The Whippet is generally a healthy breed, but this isn’t to say that your puppy is completely free of potential eye problems. Responsible breeders will vaccinate puppies, deworm them, use sound breeding stock, and test genetic material. Health clearances for both parents are also recommended, and the Canine Eye Registry Foundation certifies the breed’s eyes as normal. Owners should thoroughly check their new puppy’s eyes, nose, and feet, and look for infections.

Easy to house-train

The Whippet dog breed is easy to house-train. The first thing to do is to take it outside frequently and reward it for doing so. Once outside, the Whippet should be crated when left alone in the house. This is a good way to avoid the dog getting hit by a speeding car. If you’re going to be gone for a long time, consider taking the dog to a friend’s home where he can be left safely.

Attractive to children

The Whippet is a very popular dog breed. It is known to be a shy dog, so it is important to socialize your new puppy early. Children love to play with this breed, so make sure to take your time socializing it. If you can’t devote enough time to socialization, you may want to consider fostering a Whippet. If you can’t afford a rescue, you can try to find someone who can.
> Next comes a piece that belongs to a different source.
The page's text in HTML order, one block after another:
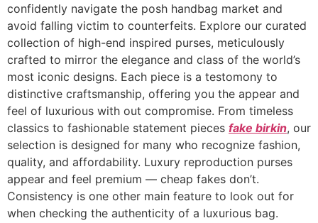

At risk for von Willebrand’s disease

A genetic mutation can cause a dog to develop von Willebrand’s disease. This condition affects the von Willebrand factor, a protein that helps platelets adhere to damaged tissue and prevent bleeding. Without this protein, the platelets cannot stick together, causing abnormal bleeding. Bleeding may last for several days or weeks, but prolonged bleeding is not necessarily a sign of von Willebrand’s disease. In severe cases, the dog may also experience bleeding from the nose, gum line, or vagina. In addition, blood may also be found in their urine or feces.